▶ _Task description_
Would you please set down the data again exactly as given, excluding the pictures?

▬▬▬▬▬▬

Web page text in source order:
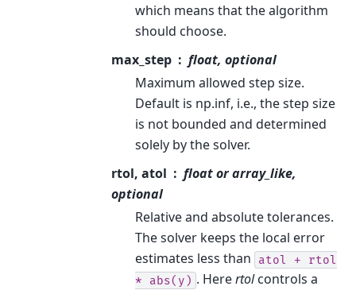
which means that the algorithm
should choose.
max_step
float, optional
Maximum allowed step size.
Default is np.inf, i.e., the step size
is not bounded and determined
solely by the solver.
rtol, atol
float or array_like,
optional
Relative and absolute tolerances.
The solver keeps the local error
estimates less than
atol +
rtol
*
abs(y) . Herertolcontrols a
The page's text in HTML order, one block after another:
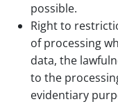
possible.
Right to
of processing
data, the
to the
evidentiary
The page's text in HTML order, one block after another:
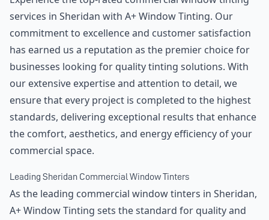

▬▬▬▬▬▬

▶ _Answer to the exercise_
Web page text in source order:
which means that the algorithm
should choose.
max_step
float, optional
Maximum allowed step size.
Default is np.inf, i.e., the step size
is not bounded and determined
solely by the solver.
rtol, atol
float or array_like,
optional
Relative and absolute tolerances.
The solver keeps the local error
estimates less than
atol +
rtol
*
abs(y) . Herertolcontrols a
The page's text in HTML order, one block after another:
possible.
Right to
of processing
data, the
to the
evidentiary
The page's text in HTML order, one block after another:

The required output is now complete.